Ray's Barber shop had been an occasional pre-term visit even with the in-school hair cutting. But after school, as I turned into an adult, it had become a place of pilgrimage. I wondered if he was still alive as I drove past reminiscing. He'd surely be in his eighties now.

Everyone knew Ray. He'd started with a small shop, only about four people could squeeze in. Stripy poll outside and a framed print of a knife sharpener on the wall. As business grew he bought the nearby premises and moved to a slightly larger unit. He would open up at 6am, often even earlier if he saw somebody waiting outside. You learned about every bit of local gossip as you had your hair cut. He greeted my brothers and me with the same "Hello Boys" and a cheeky smile, even as we entered our twenties and thirties. His was a barbers that also sold condoms. One of the last of the "Something for the weekend sir?" crowd.

In his spare time, Ray restored and drove Messerschmitt micro cars. Three wheelers I seem to remember. As he talked about ordering chrome plated wing nuts to make them just that little bit more special, his eyes would light up.

Once, I sat watching my younger brother in the chair. Ray asked him what he would like this time, but misheard the request for a "number one on the back and sides and short on top". The look on my brother's face as the razor, set to one, calmly glided up the back of his head, over the top, not stopping until it reached near his eyebrows. Priceless. Ray kept talking as I began to giggle. My brother's jaw dropped and he began to turn bright red. When we left the shop, he looked like one of his old eagle-eyed Action Man toys. Fuzz all over.

Hairdressers are not the same as barbers. When living in a small town in Buckinghamshire, at the local hairdressers I was offered a glass of wine and a head massage to complete the experience, I wasn't for me. The ritual, tradition, piss-taking, banter, was all missing.

The barbers was missed during the great haircutting crisis of lockdown too. As my grey hair became more and more straggly and tramp like, something had to be done. A knock off Remington head razor clone was bought off Amazon and I taught myself to hack away at my head to make myself look a little bit more presentable.
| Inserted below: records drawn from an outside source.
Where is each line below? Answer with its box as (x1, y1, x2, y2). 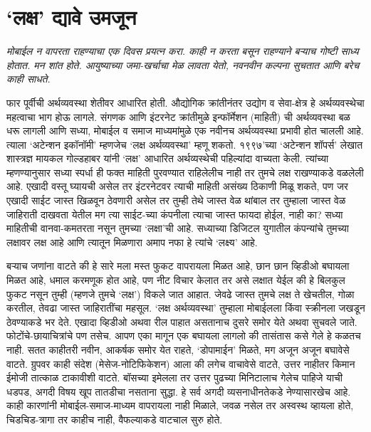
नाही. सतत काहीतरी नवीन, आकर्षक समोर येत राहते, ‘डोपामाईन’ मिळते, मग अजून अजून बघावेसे (6, 342, 350, 357)
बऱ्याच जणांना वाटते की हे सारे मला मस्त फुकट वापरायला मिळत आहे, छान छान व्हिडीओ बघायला (6, 258, 350, 273)
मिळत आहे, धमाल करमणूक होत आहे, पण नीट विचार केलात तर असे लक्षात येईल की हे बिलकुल (6, 273, 345, 288)
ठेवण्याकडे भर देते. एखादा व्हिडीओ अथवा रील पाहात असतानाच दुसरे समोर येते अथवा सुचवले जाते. (6, 314, 357, 329)
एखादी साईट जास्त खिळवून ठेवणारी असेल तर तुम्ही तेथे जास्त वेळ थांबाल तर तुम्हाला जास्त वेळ (6, 193, 346, 208)
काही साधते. (6, 71, 51, 86)
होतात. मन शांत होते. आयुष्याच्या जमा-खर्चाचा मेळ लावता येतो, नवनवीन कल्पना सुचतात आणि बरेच (6, 57, 360, 72)
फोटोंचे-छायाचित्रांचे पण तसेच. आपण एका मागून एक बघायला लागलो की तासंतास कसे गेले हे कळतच (6, 328, 361, 343)
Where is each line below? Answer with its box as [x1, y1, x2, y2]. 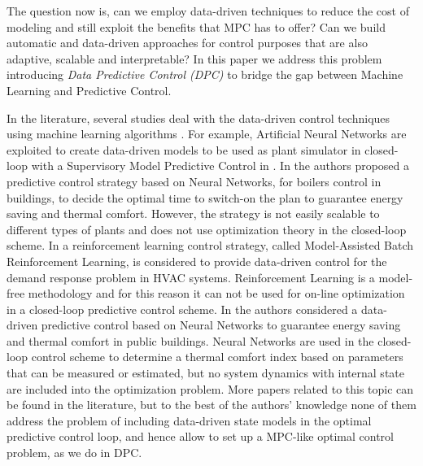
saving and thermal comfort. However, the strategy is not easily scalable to [7, 205, 380, 222]
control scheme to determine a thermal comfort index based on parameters [31, 348, 403, 365]
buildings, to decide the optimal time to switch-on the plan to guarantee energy [7, 189, 403, 206]
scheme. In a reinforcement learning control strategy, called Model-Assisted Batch [7, 237, 414, 254]
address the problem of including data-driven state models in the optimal [7, 412, 372, 429]
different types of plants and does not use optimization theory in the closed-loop [7, 220, 407, 237]
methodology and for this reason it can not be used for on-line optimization [28, 285, 405, 302]
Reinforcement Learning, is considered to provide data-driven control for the [7, 252, 387, 269]
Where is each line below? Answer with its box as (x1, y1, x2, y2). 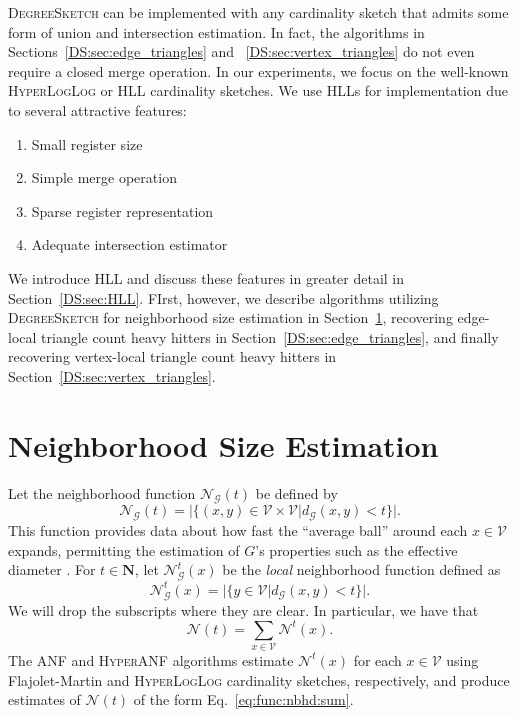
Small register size (31, 133, 143, 154)
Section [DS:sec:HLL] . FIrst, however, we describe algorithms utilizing (8, 287, 439, 308)
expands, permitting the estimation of (8, 539, 240, 560)
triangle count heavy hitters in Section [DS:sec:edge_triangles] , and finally (41, 326, 499, 347)
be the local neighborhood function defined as (222, 559, 501, 580)
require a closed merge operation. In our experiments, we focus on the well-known (8, 60, 509, 81)
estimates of (8, 689, 81, 710)
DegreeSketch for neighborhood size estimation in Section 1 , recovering (8, 307, 453, 328)
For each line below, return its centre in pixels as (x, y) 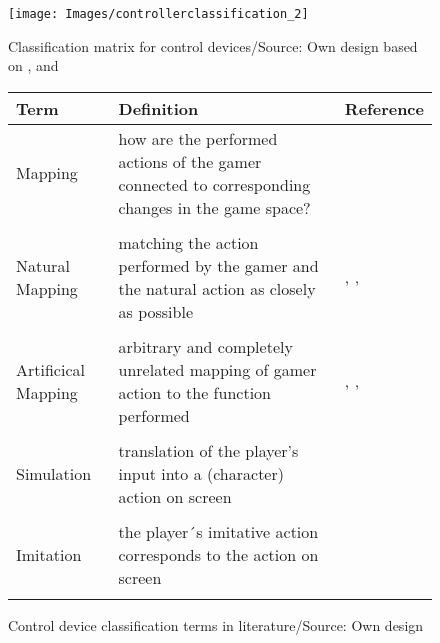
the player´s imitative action (218, 531)
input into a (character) (201, 473)
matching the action (188, 242)
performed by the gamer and (218, 265)
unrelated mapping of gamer (217, 369)
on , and (33, 65)
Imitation (49, 554)
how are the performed (198, 138)
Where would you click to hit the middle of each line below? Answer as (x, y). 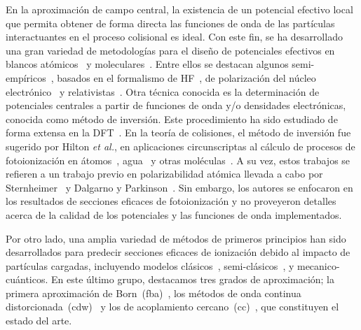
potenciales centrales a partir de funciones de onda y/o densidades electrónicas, (176, 105)
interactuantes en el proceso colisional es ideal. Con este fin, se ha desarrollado (174, 37)
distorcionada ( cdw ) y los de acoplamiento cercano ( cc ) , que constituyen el (172, 307)
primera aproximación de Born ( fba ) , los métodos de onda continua (154, 293)
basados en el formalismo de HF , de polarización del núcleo (186, 77)
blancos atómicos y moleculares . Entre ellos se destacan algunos (147, 64)
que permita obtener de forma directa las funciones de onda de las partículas (170, 23)
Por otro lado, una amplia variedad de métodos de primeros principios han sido (176, 238)
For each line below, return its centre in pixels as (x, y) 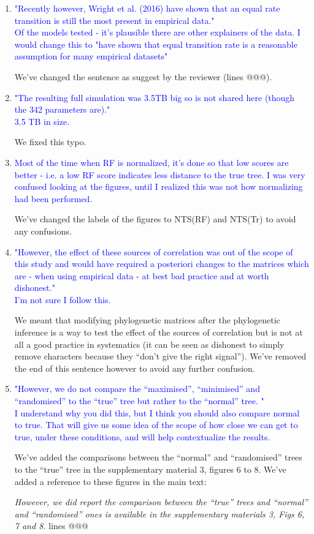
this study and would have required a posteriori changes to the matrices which (162, 264)
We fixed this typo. (50, 142)
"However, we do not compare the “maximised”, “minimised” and (137, 389)
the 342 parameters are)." (62, 109)
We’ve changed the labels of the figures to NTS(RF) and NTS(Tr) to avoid (155, 219)
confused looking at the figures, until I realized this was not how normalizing (159, 186)
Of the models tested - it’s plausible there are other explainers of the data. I (157, 32)
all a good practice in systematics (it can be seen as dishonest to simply (149, 344)
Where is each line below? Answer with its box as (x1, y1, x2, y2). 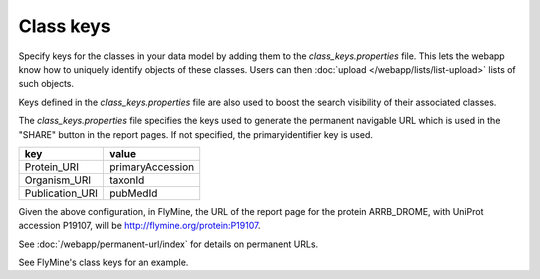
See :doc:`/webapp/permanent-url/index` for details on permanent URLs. (18, 238, 319, 250)
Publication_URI (24, 186, 99, 200)
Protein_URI (24, 160, 80, 174)
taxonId (109, 173, 145, 187)
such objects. (18, 78, 75, 90)
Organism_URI (24, 173, 92, 187)
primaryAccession (109, 160, 195, 174)
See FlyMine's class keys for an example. (18, 256, 189, 269)
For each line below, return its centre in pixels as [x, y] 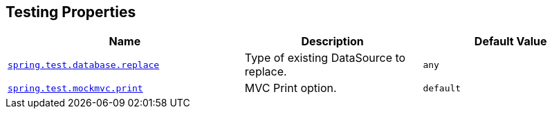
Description [332, 42]
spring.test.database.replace [84, 65]
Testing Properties [71, 12]
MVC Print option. [291, 88]
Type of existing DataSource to [325, 58]
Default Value [510, 42]
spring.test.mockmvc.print [75, 88]
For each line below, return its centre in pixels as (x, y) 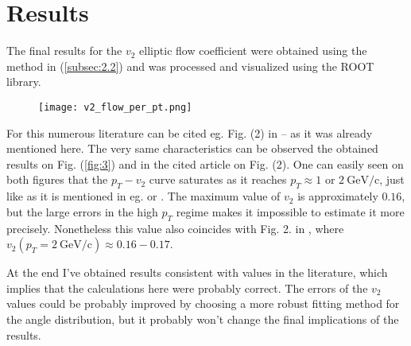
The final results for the (64, 51)
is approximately (338, 196)
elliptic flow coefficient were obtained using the (253, 51)
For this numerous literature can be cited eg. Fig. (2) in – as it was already (190, 132)
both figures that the (57, 179)
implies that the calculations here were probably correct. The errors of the (187, 288)
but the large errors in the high (82, 211)
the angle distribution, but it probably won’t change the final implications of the (203, 319)
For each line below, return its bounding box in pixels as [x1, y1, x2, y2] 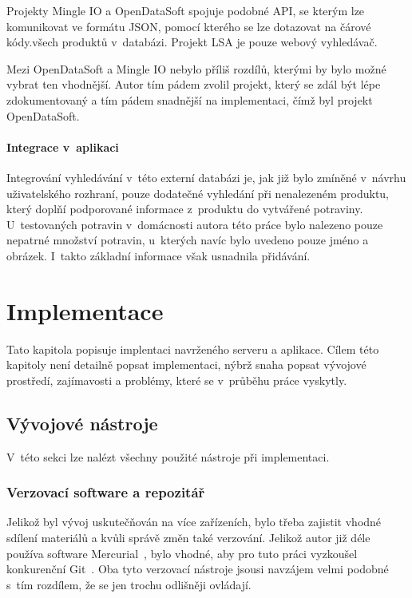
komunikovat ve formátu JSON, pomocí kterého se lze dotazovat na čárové [6, 18, 371, 34]
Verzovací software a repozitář [6, 482, 205, 502]
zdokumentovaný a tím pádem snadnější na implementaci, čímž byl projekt [6, 91, 373, 108]
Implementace [6, 294, 164, 327]
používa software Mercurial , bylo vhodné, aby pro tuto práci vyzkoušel [6, 545, 358, 561]
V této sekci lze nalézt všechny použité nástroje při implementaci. [6, 448, 330, 465]
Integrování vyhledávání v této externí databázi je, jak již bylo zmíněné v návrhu [6, 168, 406, 185]
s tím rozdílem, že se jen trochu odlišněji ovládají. [6, 576, 252, 592]
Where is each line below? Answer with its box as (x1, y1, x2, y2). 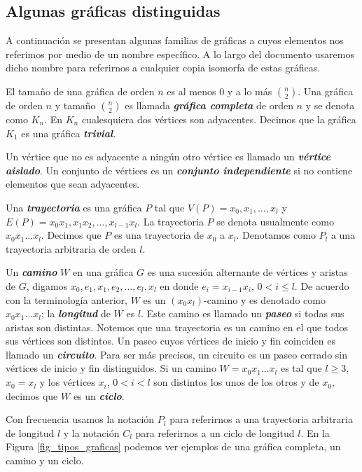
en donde (160, 278, 199, 293)
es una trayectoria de (113, 228, 204, 242)
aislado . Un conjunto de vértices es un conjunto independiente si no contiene (6, 162, 353, 177)
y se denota (305, 97, 355, 112)
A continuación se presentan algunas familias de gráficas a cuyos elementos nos (6, 33, 344, 48)
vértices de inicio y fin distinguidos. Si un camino (6, 361, 216, 375)
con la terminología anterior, (6, 292, 127, 307)
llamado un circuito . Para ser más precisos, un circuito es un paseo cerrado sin (6, 347, 347, 361)
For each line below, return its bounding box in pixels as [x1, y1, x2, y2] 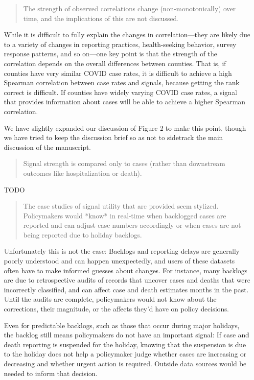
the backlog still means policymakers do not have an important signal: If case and [4, 330, 249, 340]
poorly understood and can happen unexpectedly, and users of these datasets [4, 256, 235, 266]
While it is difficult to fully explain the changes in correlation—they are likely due [4, 29, 251, 40]
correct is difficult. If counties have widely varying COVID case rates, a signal [4, 87, 237, 97]
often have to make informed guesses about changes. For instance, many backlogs [4, 265, 248, 275]
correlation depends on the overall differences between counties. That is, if [4, 58, 226, 68]
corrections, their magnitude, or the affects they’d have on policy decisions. [4, 304, 229, 314]
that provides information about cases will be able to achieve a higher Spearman [4, 96, 246, 107]
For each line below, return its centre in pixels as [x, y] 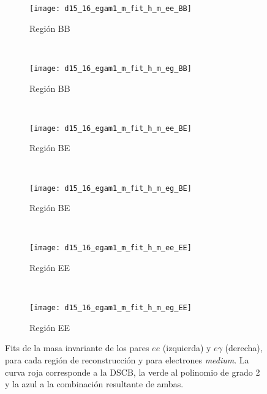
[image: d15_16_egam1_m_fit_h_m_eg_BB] [111, 68]
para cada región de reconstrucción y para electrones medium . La [127, 360]
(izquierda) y [187, 348]
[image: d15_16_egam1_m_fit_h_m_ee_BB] [111, 9]
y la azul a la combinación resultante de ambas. [94, 384]
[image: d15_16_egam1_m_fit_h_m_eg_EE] [111, 308]
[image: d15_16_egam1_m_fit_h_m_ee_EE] [111, 248]
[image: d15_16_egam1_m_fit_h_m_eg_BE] [111, 188]

It was difficult. And made even more difficult when trying to cut the back of my head, using a shaving mirror angled to the bathroom mirror... while wearing glasses.

Now I have a good barbers. A local place where my name is known. A place where I have grown older. I still remember the first time, after the main cut, when I was asked if I wanted my eyebrows tidied up. Eyebrows! How dare you!

They were right of course. The Dennis Healey look had not aged well. So eyebrows were added to the order, after three on the back and sides and short on top.

Now I get additional enjoyment from the barbers, as I take my son with me. If ever there was a Dad and Son ritual this is it. I've watched as he sat nervously in the booster chair for the first time. His curly locks taken off to reveal a young boy's face below. To begin with an iPad was given to him to occupy his thoughts, but very soon he didn't need or want it as he enjoyed the process. He'd comment on how he loved the tingling fuzzy feeling of the razor on the back of his neck. He'd joke with the barber. He got it.

Instead of Wrigley's Spearmint Gum, his reward started out as a lolly or a chewy sweet. Now it's evolved into Hot Chocolate or Frappuccino and a Brownie to celebrate. Like his dad, hair gel is also offered and his fringe spiked just how he wants it.

But his eyebrows remain natural. For now.